Data records
▬▬▬▬▬▬▬▬▬▬

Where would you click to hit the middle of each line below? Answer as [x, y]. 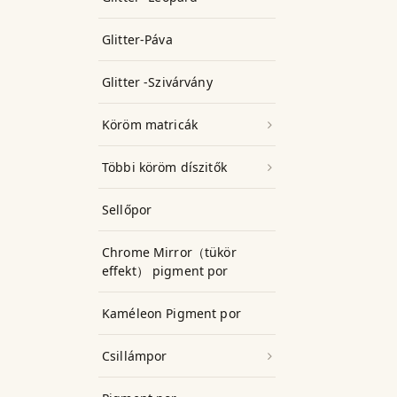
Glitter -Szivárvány [157, 82]
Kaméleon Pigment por [171, 313]
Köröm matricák [150, 125]
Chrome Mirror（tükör [169, 252]
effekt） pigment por [165, 271]
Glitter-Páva [137, 39]
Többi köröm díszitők [164, 167]
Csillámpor [135, 356]
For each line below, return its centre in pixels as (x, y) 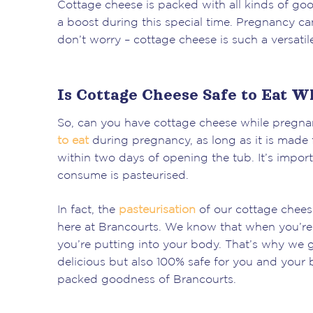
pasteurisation (157, 210)
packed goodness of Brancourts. (147, 279)
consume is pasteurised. (123, 175)
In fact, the (88, 210)
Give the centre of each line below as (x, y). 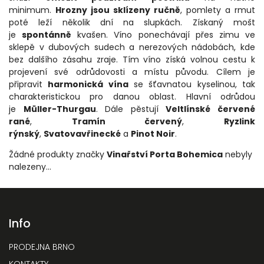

▬▬▬▬▬▬▬▬▬▬

Return all records verbatim and drop the pictures.

• [WRITTEN ANSWER]:
Where would you click to hit the middle of each line below? Answer as [x, y]. 
Glitter -Szivárvány [157, 82]
Kaméleon Pigment por [171, 313]
Köröm matricák [150, 125]
Chrome Mirror（tükör [169, 252]
effekt） pigment por [165, 271]
Glitter-Páva [137, 39]
Többi köröm díszitők [164, 167]
Csillámpor [135, 356]
For each line below, return its centre in pixels as (x, y) 
pasteurisation (157, 210)
packed goodness of Brancourts. (147, 279)
consume is pasteurised. (123, 175)
In fact, the (88, 210)
Give the centre of each line below as (x, y). 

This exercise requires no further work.